Using the data that follows, give again word for word the lines between the one holding "individuals, the probability" and the one holding "our problems in", inclusive. Omit the pictures.

Data entries —
::::::::::

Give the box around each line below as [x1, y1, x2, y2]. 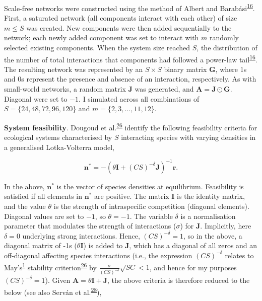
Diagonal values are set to [4, 210, 84, 221]
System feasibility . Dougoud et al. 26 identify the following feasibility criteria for [4, 120, 257, 132]
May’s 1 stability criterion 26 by [4, 260, 97, 272]
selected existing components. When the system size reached [4, 42, 190, 53]
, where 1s [215, 63, 247, 74]
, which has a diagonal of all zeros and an [129, 240, 257, 251]
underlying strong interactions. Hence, [22, 230, 140, 241]
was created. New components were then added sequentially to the [26, 22, 232, 33]
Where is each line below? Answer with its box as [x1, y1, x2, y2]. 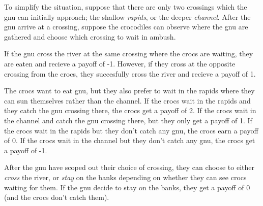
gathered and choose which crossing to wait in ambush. [4, 31, 176, 42]
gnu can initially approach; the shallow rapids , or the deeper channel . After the [4, 11, 251, 22]
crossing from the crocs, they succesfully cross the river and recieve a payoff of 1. [4, 68, 256, 79]
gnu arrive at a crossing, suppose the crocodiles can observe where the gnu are [4, 21, 248, 32]
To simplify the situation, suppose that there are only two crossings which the [4, 2, 247, 12]
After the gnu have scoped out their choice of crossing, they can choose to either [4, 162, 254, 173]
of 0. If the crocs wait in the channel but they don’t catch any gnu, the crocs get [4, 135, 255, 146]
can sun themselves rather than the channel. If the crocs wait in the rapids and [4, 95, 251, 106]
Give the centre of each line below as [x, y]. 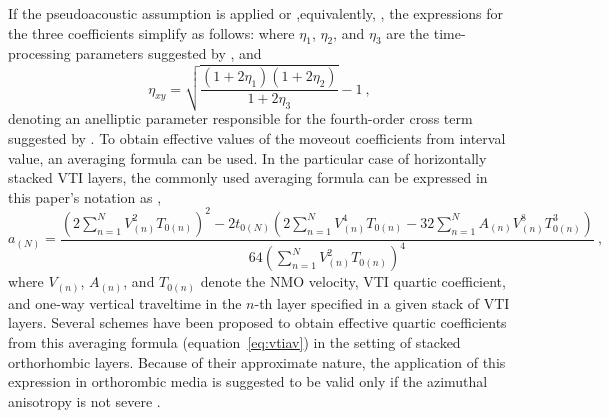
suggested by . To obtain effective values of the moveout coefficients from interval [257, 138]
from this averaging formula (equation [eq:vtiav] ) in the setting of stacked [234, 342]
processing [39, 53]
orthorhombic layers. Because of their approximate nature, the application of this [257, 361]
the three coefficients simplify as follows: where [151, 32]
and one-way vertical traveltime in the [125, 302]
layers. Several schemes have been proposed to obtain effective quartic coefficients [257, 322]
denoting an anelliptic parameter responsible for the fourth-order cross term [240, 118]
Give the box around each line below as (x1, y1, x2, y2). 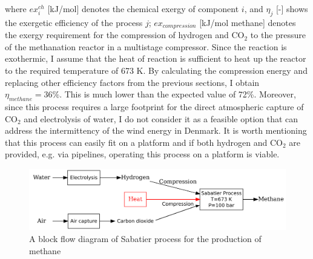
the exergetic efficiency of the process (5, 16, 143, 28)
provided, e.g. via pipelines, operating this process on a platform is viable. (5, 148, 280, 160)
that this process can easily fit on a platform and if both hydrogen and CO (5, 136, 283, 148)
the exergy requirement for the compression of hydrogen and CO (5, 28, 245, 41)
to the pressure (250, 28, 306, 41)
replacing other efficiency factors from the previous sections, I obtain (5, 76, 260, 88)
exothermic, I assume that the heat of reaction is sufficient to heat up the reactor (5, 52, 306, 65)
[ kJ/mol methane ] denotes (199, 16, 296, 28)
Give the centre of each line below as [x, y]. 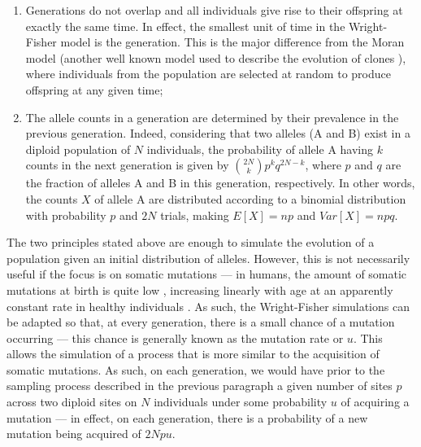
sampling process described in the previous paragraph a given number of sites [200, 386]
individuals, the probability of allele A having [260, 149]
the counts [52, 198]
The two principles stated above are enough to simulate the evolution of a [191, 242]
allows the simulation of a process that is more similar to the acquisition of [193, 354]
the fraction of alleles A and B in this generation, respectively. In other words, [220, 183]
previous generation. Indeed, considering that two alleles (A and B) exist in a [218, 133]
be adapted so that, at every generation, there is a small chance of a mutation [201, 322]
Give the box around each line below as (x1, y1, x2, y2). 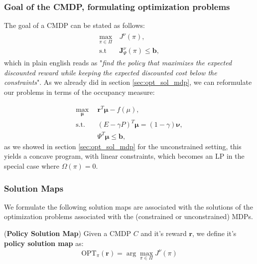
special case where (4, 161, 59, 171)
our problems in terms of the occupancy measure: (4, 86, 155, 97)
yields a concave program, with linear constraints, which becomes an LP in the (4, 151, 245, 161)
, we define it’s (192, 228, 237, 239)
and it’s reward (140, 228, 187, 239)
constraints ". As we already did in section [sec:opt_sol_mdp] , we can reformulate (4, 77, 252, 87)
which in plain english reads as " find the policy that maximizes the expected (4, 57, 232, 68)
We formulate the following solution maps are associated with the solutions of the (4, 201, 253, 212)
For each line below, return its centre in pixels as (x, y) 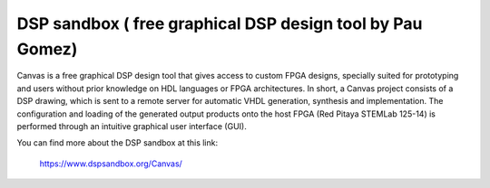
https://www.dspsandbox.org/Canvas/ (111, 164)
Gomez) (47, 49)
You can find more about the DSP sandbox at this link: (117, 143)
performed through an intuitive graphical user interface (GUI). (132, 126)
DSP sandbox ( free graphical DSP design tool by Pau (220, 23)
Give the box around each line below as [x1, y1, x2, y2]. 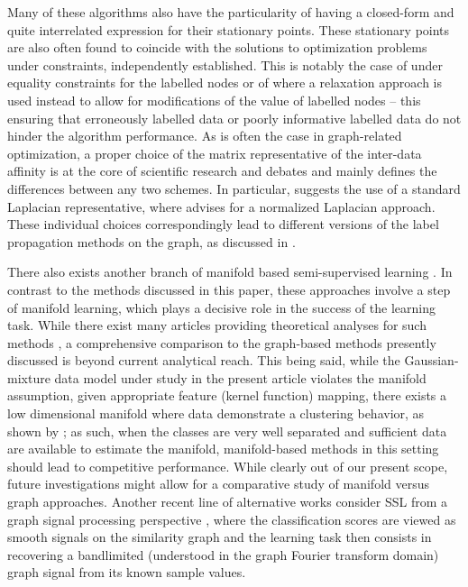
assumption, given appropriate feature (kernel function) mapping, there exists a [7, 386, 447, 405]
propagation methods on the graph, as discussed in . [7, 232, 296, 251]
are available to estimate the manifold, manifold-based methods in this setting [7, 439, 439, 458]
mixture [7, 368, 50, 387]
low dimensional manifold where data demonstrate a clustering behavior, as [7, 404, 425, 423]
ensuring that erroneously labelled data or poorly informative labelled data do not [7, 108, 462, 127]
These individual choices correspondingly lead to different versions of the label [7, 215, 439, 234]
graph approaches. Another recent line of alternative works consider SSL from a [7, 492, 448, 511]
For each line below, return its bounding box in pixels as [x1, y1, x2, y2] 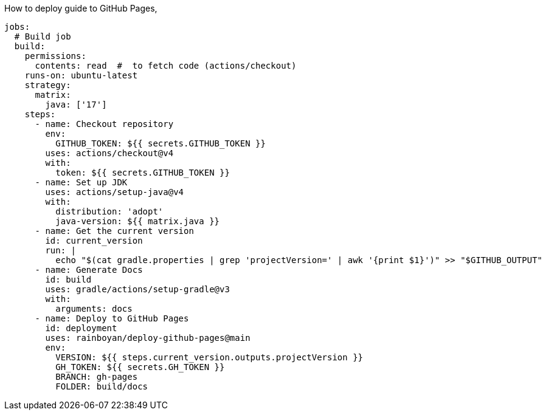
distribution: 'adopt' [55, 207, 164, 216]
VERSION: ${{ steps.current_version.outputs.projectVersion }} [55, 352, 364, 362]
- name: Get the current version [35, 226, 194, 236]
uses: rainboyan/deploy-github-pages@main [45, 333, 251, 343]
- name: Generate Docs [35, 265, 143, 275]
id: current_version [45, 236, 143, 245]
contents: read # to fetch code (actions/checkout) [35, 61, 297, 70]
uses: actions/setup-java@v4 [45, 187, 184, 197]
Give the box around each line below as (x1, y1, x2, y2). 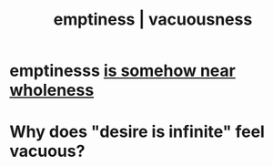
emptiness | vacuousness (53, 9, 253, 30)
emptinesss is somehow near (9, 60, 237, 81)
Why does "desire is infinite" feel (9, 121, 266, 142)
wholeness (9, 80, 95, 100)
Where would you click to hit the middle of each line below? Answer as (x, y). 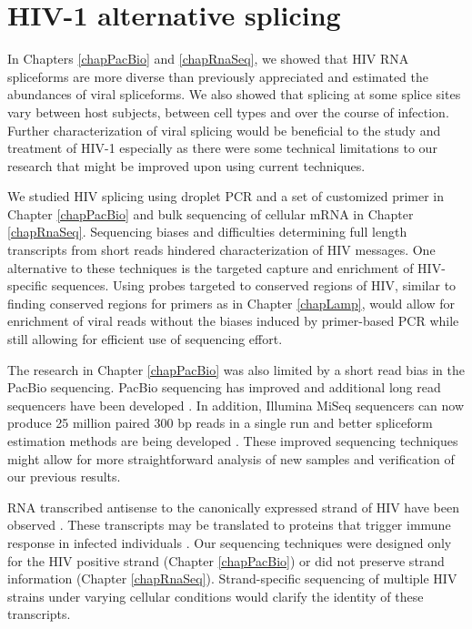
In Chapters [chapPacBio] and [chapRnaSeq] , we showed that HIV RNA (208, 59)
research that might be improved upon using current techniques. (186, 165)
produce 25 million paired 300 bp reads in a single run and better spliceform (220, 423)
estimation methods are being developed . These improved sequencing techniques (233, 441)
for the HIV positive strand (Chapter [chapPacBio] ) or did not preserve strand (226, 560)
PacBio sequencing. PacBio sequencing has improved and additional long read (224, 387)
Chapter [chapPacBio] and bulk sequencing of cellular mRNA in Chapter (211, 213)
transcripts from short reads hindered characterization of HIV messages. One (221, 250)
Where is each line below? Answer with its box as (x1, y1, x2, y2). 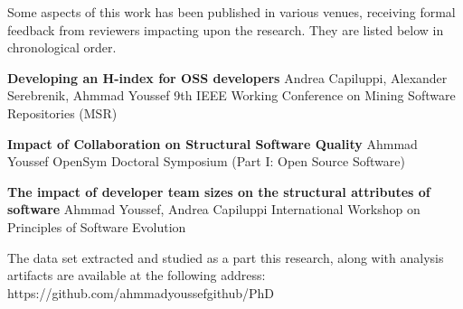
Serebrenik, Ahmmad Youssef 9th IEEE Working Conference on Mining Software (7, 86, 456, 105)
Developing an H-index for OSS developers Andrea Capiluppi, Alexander (7, 68, 448, 87)
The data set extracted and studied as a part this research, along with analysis (7, 248, 444, 267)
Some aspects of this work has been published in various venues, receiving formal (7, 3, 456, 21)
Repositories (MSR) (7, 103, 118, 122)
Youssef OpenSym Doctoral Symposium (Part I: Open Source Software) (7, 152, 405, 171)
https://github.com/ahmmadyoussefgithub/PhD (7, 283, 275, 302)
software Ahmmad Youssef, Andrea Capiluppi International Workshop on (7, 200, 420, 219)
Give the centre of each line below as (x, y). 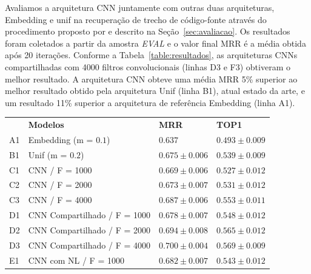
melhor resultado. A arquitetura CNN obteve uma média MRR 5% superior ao (151, 79)
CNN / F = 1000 (60, 169)
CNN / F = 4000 (60, 200)
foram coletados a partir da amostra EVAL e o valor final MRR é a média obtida (155, 43)
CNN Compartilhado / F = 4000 (89, 245)
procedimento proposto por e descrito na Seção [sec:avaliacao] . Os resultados (148, 31)
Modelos (46, 125)
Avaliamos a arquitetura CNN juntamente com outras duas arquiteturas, (140, 7)
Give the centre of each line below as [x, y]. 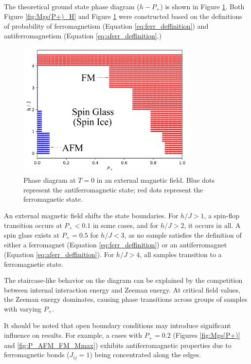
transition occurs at [33, 225]
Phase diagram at [50, 180]
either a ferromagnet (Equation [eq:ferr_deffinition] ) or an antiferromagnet [116, 245]
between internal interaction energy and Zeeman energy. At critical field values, [122, 289]
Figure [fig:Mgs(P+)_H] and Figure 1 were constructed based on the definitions [123, 16]
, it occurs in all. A [212, 225]
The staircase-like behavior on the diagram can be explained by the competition [123, 280]
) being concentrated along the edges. [145, 355]
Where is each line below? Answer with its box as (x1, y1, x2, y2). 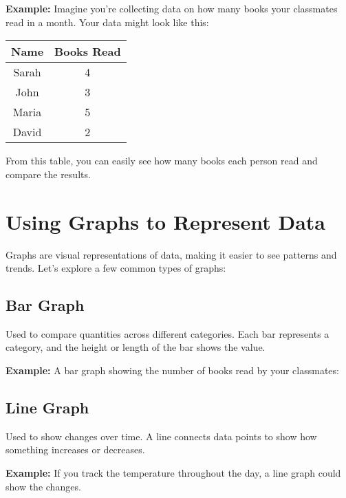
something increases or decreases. (6, 442, 145, 457)
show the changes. (6, 479, 81, 493)
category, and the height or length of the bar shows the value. (6, 340, 266, 354)
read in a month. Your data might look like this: (6, 14, 209, 29)
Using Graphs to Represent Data (6, 207, 325, 235)
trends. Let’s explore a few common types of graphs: (6, 261, 226, 275)
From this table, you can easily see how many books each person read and (6, 153, 318, 168)
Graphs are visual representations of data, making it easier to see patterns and (6, 247, 337, 261)
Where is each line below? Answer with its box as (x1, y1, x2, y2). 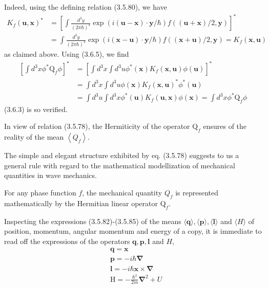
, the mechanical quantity (82, 187, 162, 198)
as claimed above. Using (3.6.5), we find (4, 48, 129, 59)
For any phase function (4, 187, 76, 198)
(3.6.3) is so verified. (4, 103, 68, 114)
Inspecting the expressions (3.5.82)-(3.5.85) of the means (4, 215, 181, 226)
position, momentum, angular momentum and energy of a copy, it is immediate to (4, 226, 262, 236)
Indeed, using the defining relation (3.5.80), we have (4, 2, 167, 12)
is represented (175, 187, 219, 198)
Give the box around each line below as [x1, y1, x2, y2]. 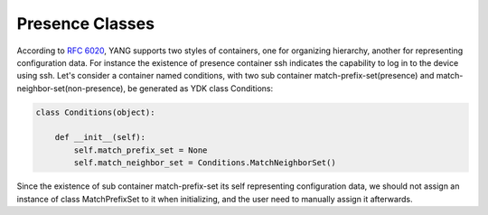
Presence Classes [16, 14, 155, 33]
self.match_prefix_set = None [73, 145, 208, 155]
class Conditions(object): [35, 107, 155, 117]
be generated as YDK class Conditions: [127, 82, 274, 94]
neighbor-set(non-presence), [16, 82, 127, 94]
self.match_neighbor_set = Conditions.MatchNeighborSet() [73, 158, 336, 168]
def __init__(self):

::::::::::

Your solution —
individuals, the probability of allele A having [260, 149]
the counts [52, 198]
The two principles stated above are enough to simulate the evolution of a [191, 242]
allows the simulation of a process that is more similar to the acquisition of [193, 354]
the fraction of alleles A and B in this generation, respectively. In other words, [220, 183]
previous generation. Indeed, considering that two alleles (A and B) exist in a [218, 133]
be adapted so that, at every generation, there is a small chance of a mutation [201, 322]
Give the box around each line below as (x1, y1, x2, y2). 
special case where (4, 161, 59, 171)
our problems in terms of the occupancy measure: (4, 86, 155, 97)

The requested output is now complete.